> _EXCERPTED RECORDS_:
___

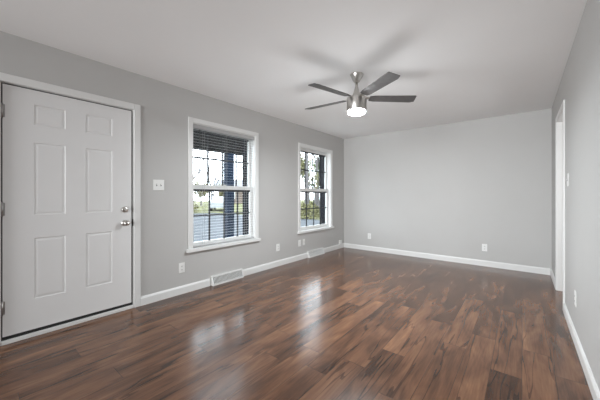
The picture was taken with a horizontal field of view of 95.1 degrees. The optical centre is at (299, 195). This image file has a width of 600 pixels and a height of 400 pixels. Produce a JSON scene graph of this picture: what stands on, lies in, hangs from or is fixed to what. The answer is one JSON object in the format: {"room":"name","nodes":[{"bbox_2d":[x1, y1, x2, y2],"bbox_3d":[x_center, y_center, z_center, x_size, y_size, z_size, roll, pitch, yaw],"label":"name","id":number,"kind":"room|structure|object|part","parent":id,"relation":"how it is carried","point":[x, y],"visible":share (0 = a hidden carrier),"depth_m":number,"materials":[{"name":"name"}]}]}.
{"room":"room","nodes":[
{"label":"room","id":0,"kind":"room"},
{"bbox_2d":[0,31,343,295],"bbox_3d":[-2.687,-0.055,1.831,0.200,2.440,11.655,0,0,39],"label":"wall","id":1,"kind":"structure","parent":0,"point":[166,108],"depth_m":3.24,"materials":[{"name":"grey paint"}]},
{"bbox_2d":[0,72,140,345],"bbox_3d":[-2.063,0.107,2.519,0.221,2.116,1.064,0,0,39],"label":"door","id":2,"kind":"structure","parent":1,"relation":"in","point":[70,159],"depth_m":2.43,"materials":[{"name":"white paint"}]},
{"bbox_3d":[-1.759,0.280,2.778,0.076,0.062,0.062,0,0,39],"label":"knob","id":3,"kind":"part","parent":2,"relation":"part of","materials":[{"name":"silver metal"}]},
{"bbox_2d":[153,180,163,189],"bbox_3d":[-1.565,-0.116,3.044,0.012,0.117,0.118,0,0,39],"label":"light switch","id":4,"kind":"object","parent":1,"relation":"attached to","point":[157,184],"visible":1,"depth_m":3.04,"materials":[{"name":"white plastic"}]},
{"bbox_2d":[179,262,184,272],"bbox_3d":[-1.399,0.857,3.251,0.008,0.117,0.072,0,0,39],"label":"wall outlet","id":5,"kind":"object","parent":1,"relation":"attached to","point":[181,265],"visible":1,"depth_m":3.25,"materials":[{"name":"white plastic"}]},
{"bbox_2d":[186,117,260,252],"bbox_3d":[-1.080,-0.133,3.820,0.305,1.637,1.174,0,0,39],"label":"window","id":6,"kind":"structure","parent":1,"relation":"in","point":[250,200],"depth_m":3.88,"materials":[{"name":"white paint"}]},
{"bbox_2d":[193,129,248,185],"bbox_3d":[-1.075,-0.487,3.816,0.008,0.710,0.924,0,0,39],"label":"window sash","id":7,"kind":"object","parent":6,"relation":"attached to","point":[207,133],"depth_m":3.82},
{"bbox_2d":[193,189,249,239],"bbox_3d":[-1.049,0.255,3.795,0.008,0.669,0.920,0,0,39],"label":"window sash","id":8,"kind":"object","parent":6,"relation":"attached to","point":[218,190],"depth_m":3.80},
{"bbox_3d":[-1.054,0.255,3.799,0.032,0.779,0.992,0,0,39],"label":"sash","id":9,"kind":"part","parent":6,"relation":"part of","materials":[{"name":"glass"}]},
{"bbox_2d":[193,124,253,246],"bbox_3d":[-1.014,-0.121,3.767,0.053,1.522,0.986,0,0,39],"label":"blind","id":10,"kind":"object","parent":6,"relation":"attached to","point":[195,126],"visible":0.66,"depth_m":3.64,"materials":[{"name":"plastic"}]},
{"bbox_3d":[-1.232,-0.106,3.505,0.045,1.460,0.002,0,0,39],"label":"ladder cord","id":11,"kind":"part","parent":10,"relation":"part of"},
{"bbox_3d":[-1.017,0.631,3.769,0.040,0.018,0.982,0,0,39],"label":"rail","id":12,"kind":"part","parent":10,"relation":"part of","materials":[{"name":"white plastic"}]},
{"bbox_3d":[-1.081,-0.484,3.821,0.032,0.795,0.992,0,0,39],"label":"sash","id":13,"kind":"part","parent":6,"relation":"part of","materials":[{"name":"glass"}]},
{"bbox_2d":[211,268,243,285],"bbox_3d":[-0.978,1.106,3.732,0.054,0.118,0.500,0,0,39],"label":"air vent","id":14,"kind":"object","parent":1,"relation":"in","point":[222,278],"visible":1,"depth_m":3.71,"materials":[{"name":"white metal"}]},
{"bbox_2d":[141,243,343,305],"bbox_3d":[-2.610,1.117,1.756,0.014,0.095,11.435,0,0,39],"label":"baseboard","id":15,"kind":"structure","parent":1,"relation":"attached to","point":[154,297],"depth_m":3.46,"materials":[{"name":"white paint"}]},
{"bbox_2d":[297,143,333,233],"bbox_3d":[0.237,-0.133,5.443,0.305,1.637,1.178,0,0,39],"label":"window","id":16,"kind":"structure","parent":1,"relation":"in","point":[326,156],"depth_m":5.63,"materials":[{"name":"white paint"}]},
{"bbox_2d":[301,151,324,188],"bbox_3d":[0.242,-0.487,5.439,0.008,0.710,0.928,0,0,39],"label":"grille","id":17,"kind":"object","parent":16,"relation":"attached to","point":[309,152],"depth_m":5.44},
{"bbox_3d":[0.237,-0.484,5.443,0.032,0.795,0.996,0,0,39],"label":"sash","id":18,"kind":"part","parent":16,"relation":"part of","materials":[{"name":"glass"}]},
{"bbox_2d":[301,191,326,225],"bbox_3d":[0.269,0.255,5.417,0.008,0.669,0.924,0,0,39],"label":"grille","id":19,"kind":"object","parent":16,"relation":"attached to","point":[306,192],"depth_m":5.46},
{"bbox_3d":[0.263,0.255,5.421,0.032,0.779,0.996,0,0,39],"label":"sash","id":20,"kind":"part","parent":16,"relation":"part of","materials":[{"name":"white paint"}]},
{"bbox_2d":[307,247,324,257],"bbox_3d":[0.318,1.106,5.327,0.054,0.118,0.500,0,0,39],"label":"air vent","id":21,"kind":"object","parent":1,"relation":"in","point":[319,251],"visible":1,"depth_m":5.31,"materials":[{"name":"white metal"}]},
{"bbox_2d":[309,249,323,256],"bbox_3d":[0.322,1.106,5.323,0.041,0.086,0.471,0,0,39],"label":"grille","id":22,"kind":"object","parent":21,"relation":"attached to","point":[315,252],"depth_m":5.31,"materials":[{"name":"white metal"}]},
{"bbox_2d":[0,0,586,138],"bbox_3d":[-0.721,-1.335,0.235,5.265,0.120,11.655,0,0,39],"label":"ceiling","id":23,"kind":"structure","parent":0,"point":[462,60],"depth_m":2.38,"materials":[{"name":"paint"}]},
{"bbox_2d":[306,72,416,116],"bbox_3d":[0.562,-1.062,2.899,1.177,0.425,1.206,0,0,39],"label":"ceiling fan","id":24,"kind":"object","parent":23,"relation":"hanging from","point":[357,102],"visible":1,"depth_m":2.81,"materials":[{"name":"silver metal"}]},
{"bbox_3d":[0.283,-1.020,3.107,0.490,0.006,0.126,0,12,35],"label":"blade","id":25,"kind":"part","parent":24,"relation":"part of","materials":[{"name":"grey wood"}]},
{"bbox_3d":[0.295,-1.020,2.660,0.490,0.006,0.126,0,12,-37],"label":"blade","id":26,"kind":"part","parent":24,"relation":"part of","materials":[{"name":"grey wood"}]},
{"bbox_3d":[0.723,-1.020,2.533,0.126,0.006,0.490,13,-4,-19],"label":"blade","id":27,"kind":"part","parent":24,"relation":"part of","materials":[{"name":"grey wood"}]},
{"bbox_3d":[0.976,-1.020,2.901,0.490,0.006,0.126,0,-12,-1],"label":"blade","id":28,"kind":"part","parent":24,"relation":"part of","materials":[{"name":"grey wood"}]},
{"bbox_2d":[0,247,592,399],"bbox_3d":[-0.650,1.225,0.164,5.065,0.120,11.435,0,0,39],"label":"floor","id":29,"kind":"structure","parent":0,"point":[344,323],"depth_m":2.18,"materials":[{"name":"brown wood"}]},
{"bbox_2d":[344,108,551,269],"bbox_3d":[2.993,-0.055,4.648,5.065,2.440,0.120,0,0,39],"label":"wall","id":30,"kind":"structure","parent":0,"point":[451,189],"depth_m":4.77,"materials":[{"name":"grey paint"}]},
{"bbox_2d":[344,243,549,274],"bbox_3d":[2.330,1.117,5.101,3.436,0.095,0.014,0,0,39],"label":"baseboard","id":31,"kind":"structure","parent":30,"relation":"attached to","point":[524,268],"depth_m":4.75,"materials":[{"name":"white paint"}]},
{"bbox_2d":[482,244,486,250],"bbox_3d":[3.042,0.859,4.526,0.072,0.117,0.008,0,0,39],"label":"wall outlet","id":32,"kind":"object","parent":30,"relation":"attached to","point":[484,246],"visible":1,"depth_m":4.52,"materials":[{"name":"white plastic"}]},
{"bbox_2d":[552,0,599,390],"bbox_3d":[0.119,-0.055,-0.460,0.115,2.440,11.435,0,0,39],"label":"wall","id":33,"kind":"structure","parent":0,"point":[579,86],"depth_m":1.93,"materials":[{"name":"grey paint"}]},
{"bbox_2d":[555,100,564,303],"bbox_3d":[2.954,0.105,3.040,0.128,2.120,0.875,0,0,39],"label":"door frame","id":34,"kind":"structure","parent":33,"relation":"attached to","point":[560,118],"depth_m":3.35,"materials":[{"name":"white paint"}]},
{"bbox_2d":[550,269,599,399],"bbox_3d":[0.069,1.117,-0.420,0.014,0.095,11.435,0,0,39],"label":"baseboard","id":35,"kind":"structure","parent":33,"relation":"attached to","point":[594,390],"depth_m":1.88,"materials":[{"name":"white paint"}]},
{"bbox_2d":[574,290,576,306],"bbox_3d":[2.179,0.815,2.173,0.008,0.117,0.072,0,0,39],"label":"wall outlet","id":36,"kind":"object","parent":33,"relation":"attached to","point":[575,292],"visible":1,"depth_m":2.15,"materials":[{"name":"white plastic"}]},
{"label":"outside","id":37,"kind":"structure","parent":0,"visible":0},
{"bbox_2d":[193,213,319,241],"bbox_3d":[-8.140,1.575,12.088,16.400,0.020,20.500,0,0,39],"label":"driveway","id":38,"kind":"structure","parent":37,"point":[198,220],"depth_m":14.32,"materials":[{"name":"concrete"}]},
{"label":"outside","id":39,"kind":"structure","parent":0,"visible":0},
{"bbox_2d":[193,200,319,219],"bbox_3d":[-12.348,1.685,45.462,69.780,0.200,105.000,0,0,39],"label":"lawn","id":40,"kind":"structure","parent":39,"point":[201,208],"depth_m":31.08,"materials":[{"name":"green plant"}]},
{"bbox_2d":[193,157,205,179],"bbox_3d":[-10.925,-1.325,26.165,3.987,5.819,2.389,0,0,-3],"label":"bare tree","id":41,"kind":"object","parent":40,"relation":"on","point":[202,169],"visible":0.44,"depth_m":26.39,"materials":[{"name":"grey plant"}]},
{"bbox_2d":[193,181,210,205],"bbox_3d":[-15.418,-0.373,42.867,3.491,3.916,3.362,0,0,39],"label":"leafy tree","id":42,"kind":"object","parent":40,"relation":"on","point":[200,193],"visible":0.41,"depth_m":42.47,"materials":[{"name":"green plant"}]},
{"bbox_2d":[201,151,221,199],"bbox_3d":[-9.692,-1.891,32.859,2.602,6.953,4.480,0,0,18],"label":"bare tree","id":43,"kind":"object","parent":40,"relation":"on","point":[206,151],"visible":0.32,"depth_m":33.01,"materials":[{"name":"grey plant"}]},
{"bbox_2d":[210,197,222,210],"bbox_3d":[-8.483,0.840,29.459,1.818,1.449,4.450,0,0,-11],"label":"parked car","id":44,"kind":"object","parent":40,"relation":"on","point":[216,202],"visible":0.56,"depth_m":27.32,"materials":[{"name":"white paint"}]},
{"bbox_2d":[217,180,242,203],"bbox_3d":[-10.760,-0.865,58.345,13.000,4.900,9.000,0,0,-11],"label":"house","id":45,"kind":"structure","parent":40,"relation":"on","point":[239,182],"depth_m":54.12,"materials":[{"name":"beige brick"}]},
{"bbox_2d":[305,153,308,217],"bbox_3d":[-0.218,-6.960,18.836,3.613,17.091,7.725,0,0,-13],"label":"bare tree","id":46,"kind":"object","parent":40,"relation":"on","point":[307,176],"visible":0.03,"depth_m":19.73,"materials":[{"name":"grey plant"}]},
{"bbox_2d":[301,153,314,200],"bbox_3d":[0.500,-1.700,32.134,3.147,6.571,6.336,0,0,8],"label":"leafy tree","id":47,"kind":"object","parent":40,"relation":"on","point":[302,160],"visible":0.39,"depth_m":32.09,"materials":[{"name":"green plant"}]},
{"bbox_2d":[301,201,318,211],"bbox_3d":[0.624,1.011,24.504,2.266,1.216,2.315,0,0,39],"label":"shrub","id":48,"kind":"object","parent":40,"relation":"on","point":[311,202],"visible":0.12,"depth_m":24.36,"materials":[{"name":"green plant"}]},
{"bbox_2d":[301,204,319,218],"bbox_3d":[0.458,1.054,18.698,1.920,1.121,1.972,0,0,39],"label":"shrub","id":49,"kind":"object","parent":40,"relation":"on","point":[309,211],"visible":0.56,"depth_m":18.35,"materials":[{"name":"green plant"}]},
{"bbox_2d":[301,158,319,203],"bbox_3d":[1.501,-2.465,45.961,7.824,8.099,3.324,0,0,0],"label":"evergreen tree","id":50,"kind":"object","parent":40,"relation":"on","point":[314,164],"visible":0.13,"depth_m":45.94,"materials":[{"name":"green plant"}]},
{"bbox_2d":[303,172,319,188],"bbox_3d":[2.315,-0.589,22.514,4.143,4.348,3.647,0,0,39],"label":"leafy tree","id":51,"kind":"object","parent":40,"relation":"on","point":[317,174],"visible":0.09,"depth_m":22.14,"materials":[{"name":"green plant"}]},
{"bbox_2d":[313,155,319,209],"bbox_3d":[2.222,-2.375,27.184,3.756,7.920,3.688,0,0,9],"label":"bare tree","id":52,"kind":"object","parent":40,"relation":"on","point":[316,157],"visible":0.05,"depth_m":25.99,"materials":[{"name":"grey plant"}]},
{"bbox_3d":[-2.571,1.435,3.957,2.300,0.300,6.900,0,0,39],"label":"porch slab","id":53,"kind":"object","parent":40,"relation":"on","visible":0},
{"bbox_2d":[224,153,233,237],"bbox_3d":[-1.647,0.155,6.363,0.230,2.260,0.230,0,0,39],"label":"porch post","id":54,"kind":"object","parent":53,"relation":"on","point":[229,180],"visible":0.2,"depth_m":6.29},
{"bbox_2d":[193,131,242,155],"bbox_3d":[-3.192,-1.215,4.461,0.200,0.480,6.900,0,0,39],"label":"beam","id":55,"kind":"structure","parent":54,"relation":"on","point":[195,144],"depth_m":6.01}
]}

___

> _WHAT TO PRODUCE_:
Using the listing above, return all lines where the word "vent" occurs.

> _FINISHED TASK_:
{"bbox_2d":[211,268,243,285],"bbox_3d":[-0.978,1.106,3.732,0.054,0.118,0.500,0,0,39],"label":"air vent","id":14,"kind":"object","parent":1,"relation":"in","point":[222,278],"visible":1,"depth_m":3.71,"materials":[{"name":"white metal"}]},
{"bbox_2d":[307,247,324,257],"bbox_3d":[0.318,1.106,5.327,0.054,0.118,0.500,0,0,39],"label":"air vent","id":21,"kind":"object","parent":1,"relation":"in","point":[319,251],"visible":1,"depth_m":5.31,"materials":[{"name":"white metal"}]},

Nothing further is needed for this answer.